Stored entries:
★ ★ ★ ★ ★ ★ ★

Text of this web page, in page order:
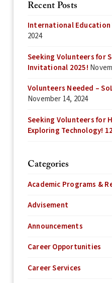
Recent Posts
International Education
2024
Seeking Volunteers for
Invitational 2025!
Volunteers Needed –
November 14, 2024
Seeking Volunteers for
Exploring Technology!
Categories
Academic Programs &
Advisement
Announcements
Career Opportunities
Career Services
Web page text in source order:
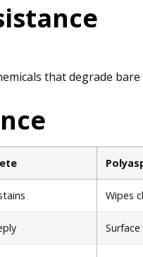
that degrade
Wipes
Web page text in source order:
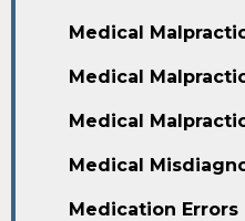
Medical
Medical
Medical
Medical
Medication Errors
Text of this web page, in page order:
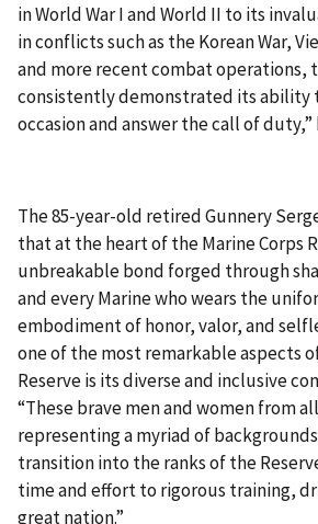
in World War I and World II to its
in conflicts such as the Korean War,
and more recent combat operations,
consistently demonstrated its ability
occasion and answer the call of duty,”
The 85-year-old retired Gunnery
that at the heart of the Marine Corps
unbreakable bond forged through
and every Marine who wears the
embodiment of honor, valor, and
one of the most remarkable aspects
Reserve is its diverse and inclusive
“These brave men and women from
representing a myriad of
transition into the ranks of the
time and effort to rigorous training,
great nation.”
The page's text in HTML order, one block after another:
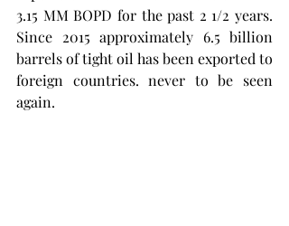
3.15 MM BOPD for the past 2 1/2 years.
Since 2015 approximately 6.5 billion
barrels of tight oil has been exported to
foreign countries. never to be seen
again.
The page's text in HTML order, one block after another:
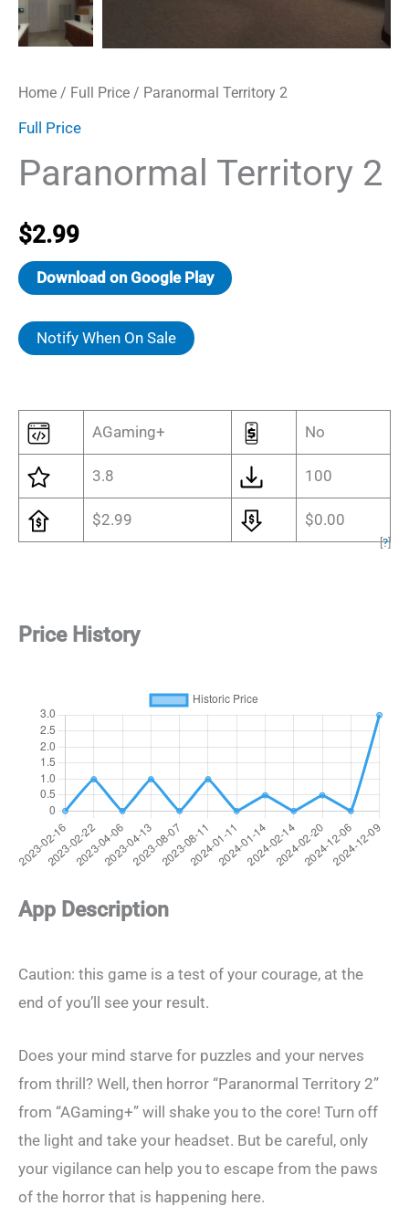
Home / Full Price / Paranormal Territory 2
Full Price
Paranormal Territory 2
$2.99
Download on Google Play
Notify When On Sale
AGaming+ No
3.8 100
$2.99 $0.00
[?]
Price History
App Description
Caution: this game is a test of your courage, at the
end of you’ll see your result.
Does your mind starve for puzzles and your nerves
from thrill? Well, then horror “Paranormal Territory 2”
from “AGaming+” will shake you to the core! Turn off
the light and take your headset. But be careful, only
your vigilance can help you to escape from the paws
of the horror that is happening here.
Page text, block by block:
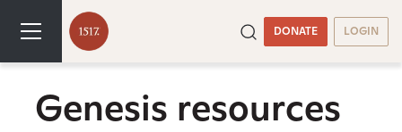
DONATE LOGIN
Genesis resources
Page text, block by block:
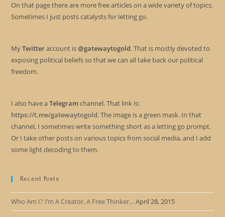
On that page there are more free articles on a wide variety of topics.
Sometimes I just posts catalysts for letting go.
MyTwitteraccount is@gatewaytogold. That is mostly devoted to
exposing political beliefs so that we can all take back our political
freedom.
I also have aTelegramchannel. That link is:
https://t.me/gatewaytogold. The image is a green mask. In that
channel, I sometimes write something short as a letting go prompt.
Or I take other posts on various topics from social media, and I add
some light decoding to them.
Recent Posts
Who Am I? I’m A Creator, A Free Thinker… April 28, 2015
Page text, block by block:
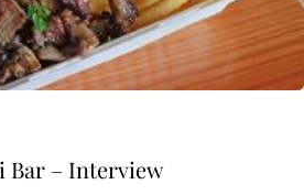
Bar – Interview
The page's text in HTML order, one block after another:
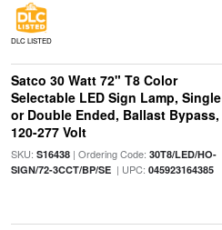
DLC LISTED
Satco 30 Watt 72" T8 Color
Selectable LED Sign Lamp, Single
or Double Ended, Ballast Bypass,
120-277 Volt
SKU: S16438| Ordering Code: 30T8/LED/HO-
SIGN/72-3CCT/BP/SE| UPC: 045923164385
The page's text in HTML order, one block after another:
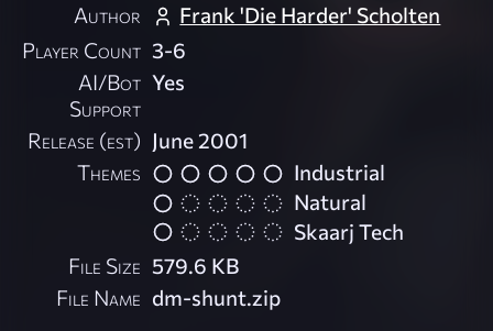
Author
Frank 'Die Harder' Scholten
Player Count 3-6
AI/Bot
Support
Yes
Release (est) June 2001
Themes
Industrial
Natural
Skaarj Tech
File Size 579.6 KB
File Name dm-shunt.zip
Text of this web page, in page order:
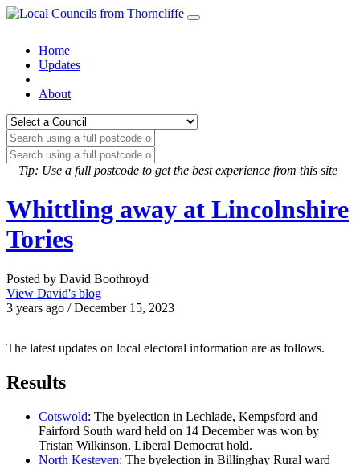
Home
Updates
About
Tip: Use a full postcode to get the best experience from this site
Whittling away at Lincolnshire
Tories
Posted by David Boothroyd
View David's blog
3 years ago / December 15, 2023
The latest updates on local electoral information are as follows.
Results
Cotswold: The byelection in Lechlade, Kempsford and
Fairford South ward held on 14 December was won by
Tristan Wilkinson. Liberal Democrat hold.
North Kesteven: The byelection in Billinghay Rural ward
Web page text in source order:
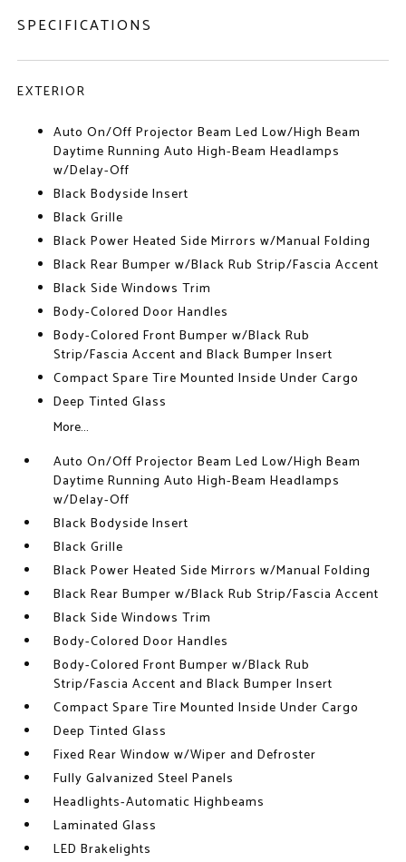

★ ★ ★ ★ ★ ★ ★

Task to complete:
Please retype every record above exactly, leaving out the pictures.

Exercise solution:
Text of this web page, in page order:
Recent Posts
International Education
2024
Seeking Volunteers for
Invitational 2025!
Volunteers Needed –
November 14, 2024
Seeking Volunteers for
Exploring Technology!
Categories
Academic Programs &
Advisement
Announcements
Career Opportunities
Career Services
Web page text in source order:
that degrade
Wipes
Web page text in source order:
Medical
Medical
Medical
Medical
Medication Errors
Text of this web page, in page order:
in World War I and World II to its
in conflicts such as the Korean War,
and more recent combat operations,
consistently demonstrated its ability
occasion and answer the call of duty,”
The 85-year-old retired Gunnery
that at the heart of the Marine Corps
unbreakable bond forged through
and every Marine who wears the
embodiment of honor, valor, and
one of the most remarkable aspects
Reserve is its diverse and inclusive
“These brave men and women from
representing a myriad of
transition into the ranks of the
time and effort to rigorous training,
great nation.”
The page's text in HTML order, one block after another:
3.15 MM BOPD for the past 2 1/2 years.
Since 2015 approximately 6.5 billion
barrels of tight oil has been exported to
foreign countries. never to be seen
again.
The page's text in HTML order, one block after another:
Home / Full Price / Paranormal Territory 2
Full Price
Paranormal Territory 2
$2.99
Download on Google Play
Notify When On Sale
AGaming+ No
3.8 100
$2.99 $0.00
[?]
Price History
App Description
Caution: this game is a test of your courage, at the
end of you’ll see your result.
Does your mind starve for puzzles and your nerves
from thrill? Well, then horror “Paranormal Territory 2”
from “AGaming+” will shake you to the core! Turn off
the light and take your headset. But be careful, only
your vigilance can help you to escape from the paws
of the horror that is happening here.
Page text, block by block:
DONATE LOGIN
Genesis resources
Page text, block by block:
On that page there are more free articles on a wide variety of topics.
Sometimes I just posts catalysts for letting go.
MyTwitteraccount is@gatewaytogold. That is mostly devoted to
exposing political beliefs so that we can all take back our political
freedom.
I also have aTelegramchannel. That link is:
https://t.me/gatewaytogold. The image is a green mask. In that
channel, I sometimes write something short as a letting go prompt.
Or I take other posts on various topics from social media, and I add
some light decoding to them.
Recent Posts
Who Am I? I’m A Creator, A Free Thinker… April 28, 2015
Page text, block by block:
Bar – Interview
The page's text in HTML order, one block after another:
DLC LISTED
Satco 30 Watt 72" T8 Color
Selectable LED Sign Lamp, Single
or Double Ended, Ballast Bypass,
120-277 Volt
SKU: S16438| Ordering Code: 30T8/LED/HO-
SIGN/72-3CCT/BP/SE| UPC: 045923164385
The page's text in HTML order, one block after another:
Author
Frank 'Die Harder' Scholten
Player Count 3-6
AI/Bot
Support
Yes
Release (est) June 2001
Themes
Industrial
Natural
Skaarj Tech
File Size 579.6 KB
File Name dm-shunt.zip
Text of this web page, in page order:
Home
Updates
About
Tip: Use a full postcode to get the best experience from this site
Whittling away at Lincolnshire
Tories
Posted by David Boothroyd
View David's blog
3 years ago / December 15, 2023
The latest updates on local electoral information are as follows.
Results
Cotswold: The byelection in Lechlade, Kempsford and
Fairford South ward held on 14 December was won by
Tristan Wilkinson. Liberal Democrat hold.
North Kesteven: The byelection in Billinghay Rural ward
Web page text in source order:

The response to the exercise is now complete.